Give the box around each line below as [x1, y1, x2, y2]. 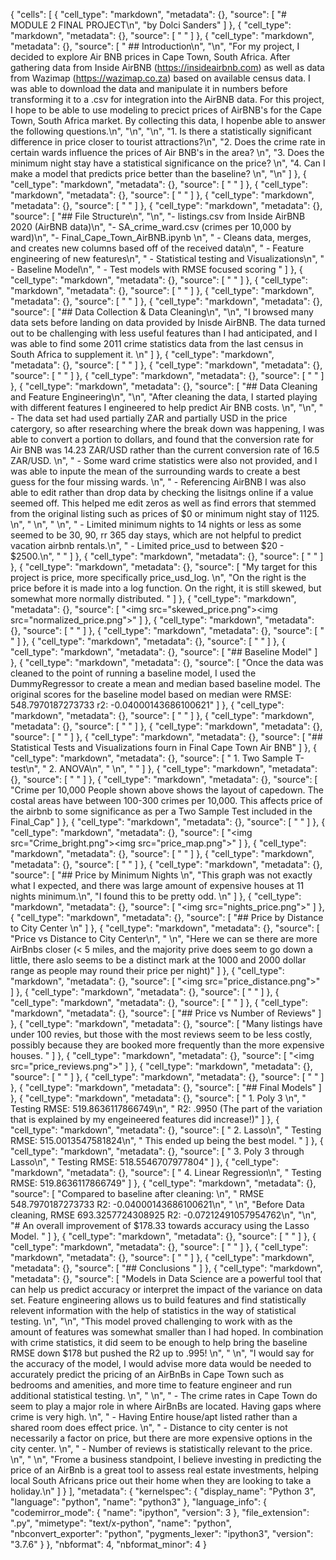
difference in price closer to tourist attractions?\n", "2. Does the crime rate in [10, 136, 326, 148]
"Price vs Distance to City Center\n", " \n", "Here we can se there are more [10, 933, 318, 944]
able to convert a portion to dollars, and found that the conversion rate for [10, 434, 314, 445]
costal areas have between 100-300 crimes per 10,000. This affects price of [10, 795, 323, 806]
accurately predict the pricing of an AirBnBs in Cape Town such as [10, 1369, 285, 1380]
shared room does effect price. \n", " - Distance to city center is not [10, 1422, 288, 1433]
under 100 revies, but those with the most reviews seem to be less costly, [10, 1029, 313, 1040]
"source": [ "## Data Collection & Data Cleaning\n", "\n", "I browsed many [10, 306, 314, 318]
───
In the copy, keep every line of the data above exactly and drop each picture.

> Worked solution:
Give the box around each line below as [x1, y1, x2, y2]. 
difference in price closer to tourist attractions?\n", "2. Does the crime rate in [10, 136, 326, 148]
"Price vs Distance to City Center\n", " \n", "Here we can se there are more [10, 933, 318, 944]
able to convert a portion to dollars, and found that the conversion rate for [10, 434, 314, 445]
costal areas have between 100-300 crimes per 10,000. This affects price of [10, 795, 323, 806]
accurately predict the pricing of an AirBnBs in Cape Town such as [10, 1369, 285, 1380]
shared room does effect price. \n", " - Distance to city center is not [10, 1422, 288, 1433]
under 100 revies, but those with the most reviews seem to be less costly, [10, 1029, 313, 1040]
"source": [ "## Data Collection & Data Cleaning\n", "\n", "I browsed many [10, 306, 314, 318]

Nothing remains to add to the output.